### Stored items from a collection
★ ★ ★ ★ ★

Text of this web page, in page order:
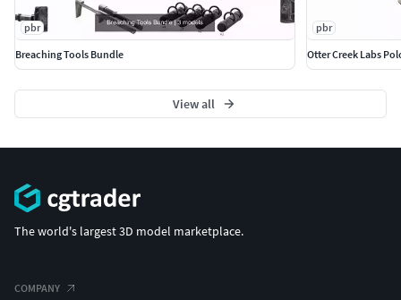
pbr
Breaching Tools Bundle
pbr
Otter Creek Labs
View all
The world's largest 3D model marketplace.
COMPANY
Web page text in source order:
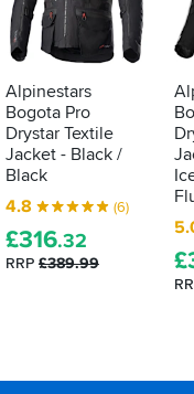
Alpinestars
Bogota Pro
Drystar Textile
Jacket - Black /
Black
4.8
(6)
£316.32
RRP £389.99 £
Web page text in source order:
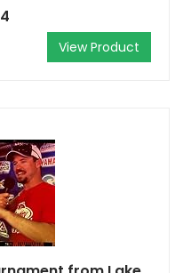
View Product
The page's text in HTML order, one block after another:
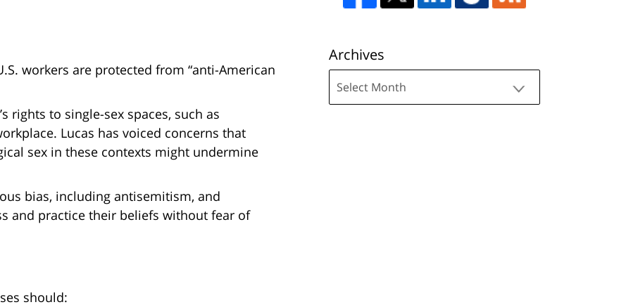
workers are protected from “anti-American
rights to single-sex spaces, such as
Lucas has voiced concerns that
sex in these contexts might undermine
bias, including antisemitism, and
and practice their beliefs without fear of
should:
Archives
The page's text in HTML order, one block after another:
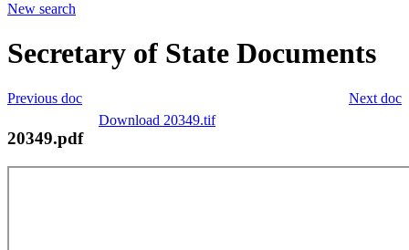
New search
Secretary of State Documents
Next doc
Previous doc
Download 20349.tif
20349.pdf
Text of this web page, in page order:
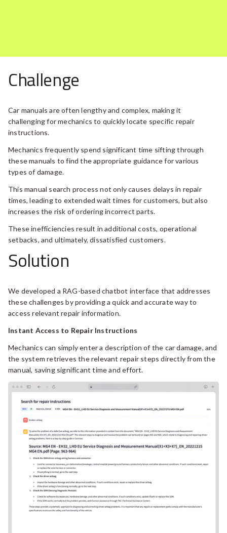
Challenge
Car manuals are often lengthy and complex, making it
challenging for mechanics to quickly locate specific repair
instructions.
Mechanics frequently spend significant time sifting through
these manuals to find the appropriate guidance for various
types of damage.
This manual search process not only causes delays in repair
times, leading to extended wait times for customers, but also
increases the risk of ordering incorrect parts.
These inefficiencies result in additional costs, operational
setbacks, and ultimately, dissatisfied customers.
Solution
We developed a RAG-based chatbot interface that addresses
these challenges by providing a quick and accurate way to
access relevant repair information.
Instant Access to Repair Instructions
Mechanics can simply enter a description of the car damage, and
the system retrieves the relevant repair steps directly from the
manual, saving significant time and effort.
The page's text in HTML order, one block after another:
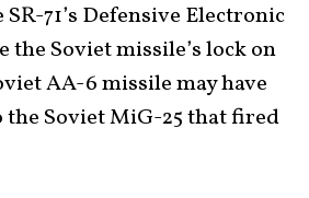
71’s Defensive Electronic
the Soviet missile’s lock on
AA-6 missile may have
the Soviet MiG-25 that fired
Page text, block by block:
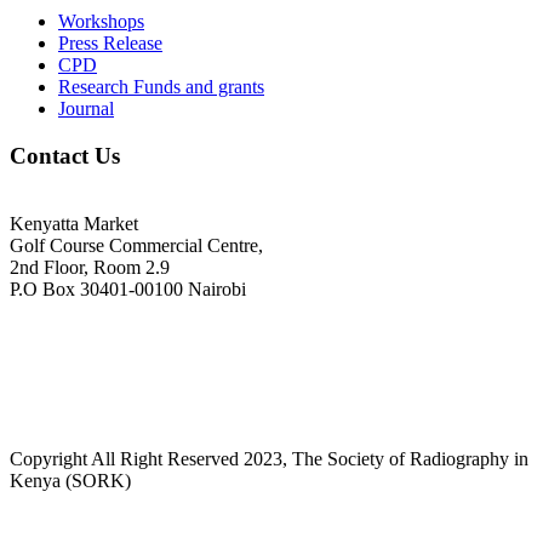
Workshops
Press Release
CPD
Research Funds and grants
Journal
Contact Us
Kenyatta Market
Golf Course Commercial Centre,
2nd Floor, Room 2.9
P.O Box 30401-00100 Nairobi
Copyright All Right Reserved 2023, The Society of Radiography in
Kenya (SORK)
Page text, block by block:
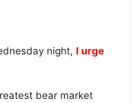
night, I urge
bear market
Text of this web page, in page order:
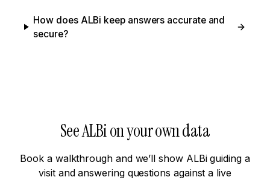
How does ALBi keep answers accurate and
secure?
See ALBi on your own data
Book a walkthrough and we’ll show ALBi guiding a
visit and answering questions against a live
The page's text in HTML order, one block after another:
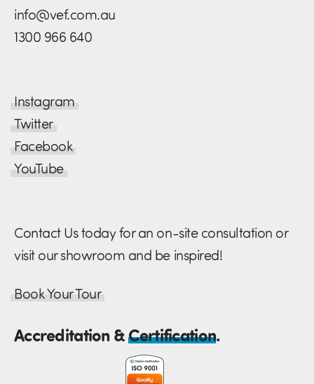
info@vef.com.au
1300 966 640
Instagram
Twitter
Facebook
YouTube
Contact Us today for an on-site consultation or
visit our showroom and be inspired!
Book Your Tour
Accreditation &Certification.
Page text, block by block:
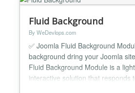
Fluid Background
By WeDevlops.com
✅ Joomla Fluid Background
background dring your Joomla
Fluid Background Module is a
interactive solution that responds
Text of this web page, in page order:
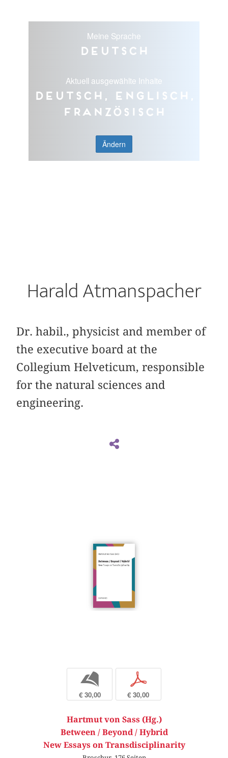
Meine Sprache
Deutsch
Aktuell ausgewählte Inhalte
Deutsch, Englisch,
Französisch
Ändern
Harald Atmanspacher
Dr. habil., physicist and member of
the executive board at the
Collegium Helveticum, responsible
for the natural sciences and
engineering.
b
€ 30,00
p
€ 30,00
Hartmut von Sass (Hg.)
Between / Beyond / Hybrid
New Essays on Transdisciplinarity
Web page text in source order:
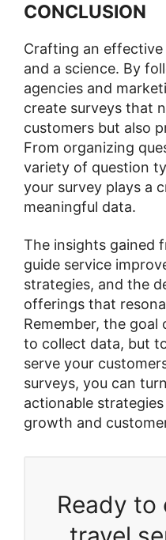
CONCLUSION
Crafting an
and a science. By
agencies and
create surveys that
customers but also
From organizing
variety of question
your survey plays a
meaningful data.
The insights gained
guide service
strategies, and the
offerings that
Remember, the
to collect data, but
serve your
surveys, you can
actionable
growth and
Ready to
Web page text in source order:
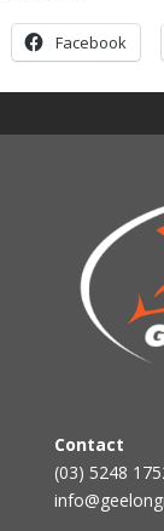
Facebook
Contact
(03) 5248
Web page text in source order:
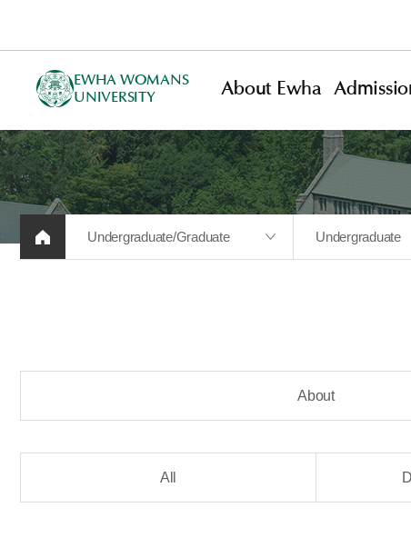
EWHA WOMANS
UNIVERSITY
About Ewha
Undergraduate/Graduate Undergraduate
About
All
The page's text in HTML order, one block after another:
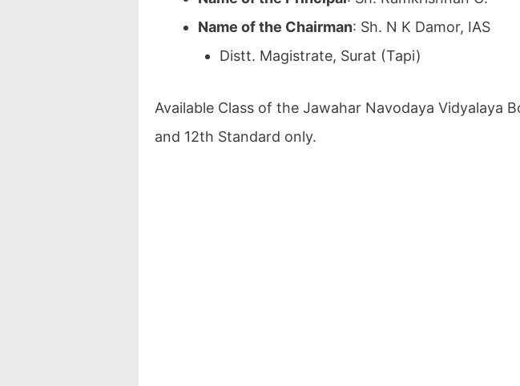
Name of the Chairman: Sh. N K Damor, IAS
Distt. Magistrate, Surat (Tapi)
Available Class of the Jawahar Navodaya Vidyalaya
and 12th Standard only.
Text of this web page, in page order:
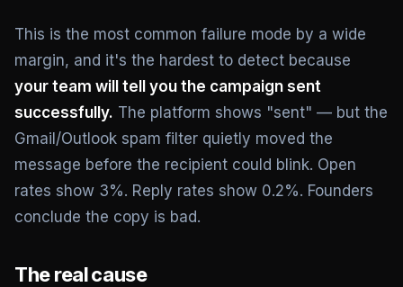
This is the most common failure mode by a wide
margin, and it's the hardest to detect because
your team will tell you the campaign sent
successfully. The platform shows "sent" — but the
Gmail/Outlook spam filter quietly moved the
message before the recipient could blink. Open
rates show 3%. Reply rates show 0.2%. Founders
conclude the copy is bad.
The real cause
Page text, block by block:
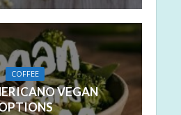
COFFEE
VEGAN
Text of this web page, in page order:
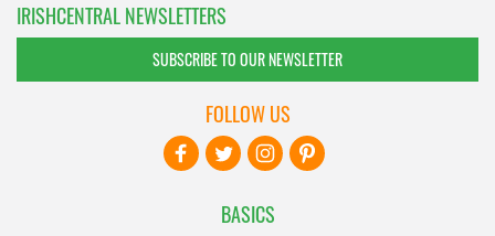
IRISHCENTRAL NEWSLETTERS
SUBSCRIBE TO OUR NEWSLETTER
BASICS
FOLLOW US
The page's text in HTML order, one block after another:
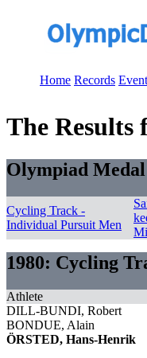
Home Records
The Results
Olympiad Medal
Cycling Track -
Individual Pursuit Men
1980: Cycling
Athlete
DILL-BUNDI, Robert
BONDUE, Alain
ÖRSTED, Hans-Henrik
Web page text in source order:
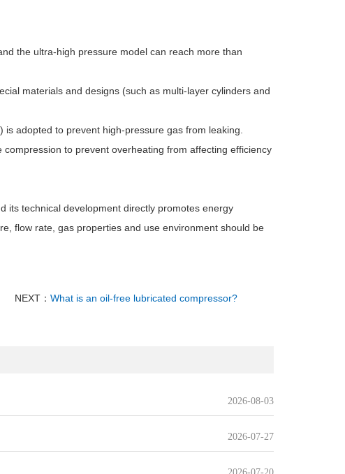
the ultra-high pressure model can reach more than
materials and designs (such as multi-layer cylinders and
adopted to prevent high-pressure gas from leaking.
to prevent overheating from affecting efficiency
its technical development directly promotes energy
flow rate, gas properties and use environment should be
NEXT： What is an oil-free lubricated compressor?
2026-08-03
2026-07-27

★ ★ ★ ★ ★

### Problem statement
Without including any images, output the data exactly as given.

### Solution to the problem
Text of this web page, in page order:
pbr
Breaching Tools Bundle
pbr
Otter Creek Labs
View all
The world's largest 3D model marketplace.
COMPANY
Web page text in source order:
Alpinestars
Bogota Pro
Drystar Textile
Jacket - Black /
Black
4.8
(6)
£316.32
RRP £389.99 £
Web page text in source order:
View Product
The page's text in HTML order, one block after another:
workers are protected from “anti-American
rights to single-sex spaces, such as
Lucas has voiced concerns that
sex in these contexts might undermine
bias, including antisemitism, and
and practice their beliefs without fear of
should:
Archives
The page's text in HTML order, one block after another:
New search
Secretary of State Documents
Next doc
Previous doc
Download 20349.tif
20349.pdf
Text of this web page, in page order:
Challenge
Car manuals are often lengthy and complex, making it
challenging for mechanics to quickly locate specific repair
instructions.
Mechanics frequently spend significant time sifting through
these manuals to find the appropriate guidance for various
types of damage.
This manual search process not only causes delays in repair
times, leading to extended wait times for customers, but also
increases the risk of ordering incorrect parts.
These inefficiencies result in additional costs, operational
setbacks, and ultimately, dissatisfied customers.
Solution
We developed a RAG-based chatbot interface that addresses
these challenges by providing a quick and accurate way to
access relevant repair information.
Instant Access to Repair Instructions
Mechanics can simply enter a description of the car damage, and
the system retrieves the relevant repair steps directly from the
manual, saving significant time and effort.
The page's text in HTML order, one block after another:
71’s Defensive Electronic
the Soviet missile’s lock on
AA-6 missile may have
the Soviet MiG-25 that fired
Page text, block by block:
Workshops
Press Release
CPD
Research Funds and grants
Journal
Contact Us
Kenyatta Market
Golf Course Commercial Centre,
2nd Floor, Room 2.9
P.O Box 30401-00100 Nairobi
Copyright All Right Reserved 2023, The Society of Radiography in
Kenya (SORK)
Page text, block by block:
night, I urge
bear market
Text of this web page, in page order:
How does ALBi keep answers accurate and
secure?
See ALBi on your own data
Book a walkthrough and we’ll show ALBi guiding a
visit and answering questions against a live
The page's text in HTML order, one block after another:
info@vef.com.au
1300 966 640
Instagram
Twitter
Facebook
YouTube
Contact Us today for an on-site consultation or
visit our showroom and be inspired!
Book Your Tour
Accreditation &Certification.
Page text, block by block:
Fluid Background
By WeDevlops.com
✅ Joomla Fluid Background
background dring your Joomla
Fluid Background Module is a
interactive solution that responds
Text of this web page, in page order:
Meine Sprache
Deutsch
Aktuell ausgewählte Inhalte
Deutsch, Englisch,
Französisch
Ändern
Harald Atmanspacher
Dr. habil., physicist and member of
the executive board at the
Collegium Helveticum, responsible
for the natural sciences and
engineering.
b
€ 30,00
p
€ 30,00
Hartmut von Sass (Hg.)
Between / Beyond / Hybrid
New Essays on Transdisciplinarity
Web page text in source order:
CONCLUSION
Crafting an
and a science. By
agencies and
create surveys that
customers but also
From organizing
variety of question
your survey plays a
meaningful data.
The insights gained
guide service
strategies, and the
offerings that
Remember, the
to collect data, but
serve your
surveys, you can
actionable
growth and
Ready to
Web page text in source order:
Facebook
Contact
(03) 5248
Web page text in source order:
EWHA WOMANS
UNIVERSITY
About Ewha
Undergraduate/Graduate Undergraduate
About
All
The page's text in HTML order, one block after another:
Name of the Chairman: Sh. N K Damor, IAS
Distt. Magistrate, Surat (Tapi)
Available Class of the Jawahar Navodaya Vidyalaya
and 12th Standard only.
Text of this web page, in page order:
This is the most common failure mode by a wide
margin, and it's the hardest to detect because
your team will tell you the campaign sent
successfully. The platform shows "sent" — but the
Gmail/Outlook spam filter quietly moved the
message before the recipient could blink. Open
rates show 3%. Reply rates show 0.2%. Founders
conclude the copy is bad.
The real cause
Page text, block by block:
COFFEE
VEGAN
Text of this web page, in page order:
IRISHCENTRAL NEWSLETTERS
SUBSCRIBE TO OUR NEWSLETTER
BASICS
FOLLOW US
The page's text in HTML order, one block after another:
Home Records
The Results
Olympiad Medal
Cycling Track -
Individual Pursuit Men
1980: Cycling
Athlete
DILL-BUNDI, Robert
BONDUE, Alain
ÖRSTED, Hans-Henrik
Web page text in source order:
the ultra-high pressure model can reach more than
materials and designs (such as multi-layer cylinders and
adopted to prevent high-pressure gas from leaking.
to prevent overheating from affecting efficiency
its technical development directly promotes energy
flow rate, gas properties and use environment should be
NEXT： What is an oil-free lubricated compressor?
2026-08-03
2026-07-27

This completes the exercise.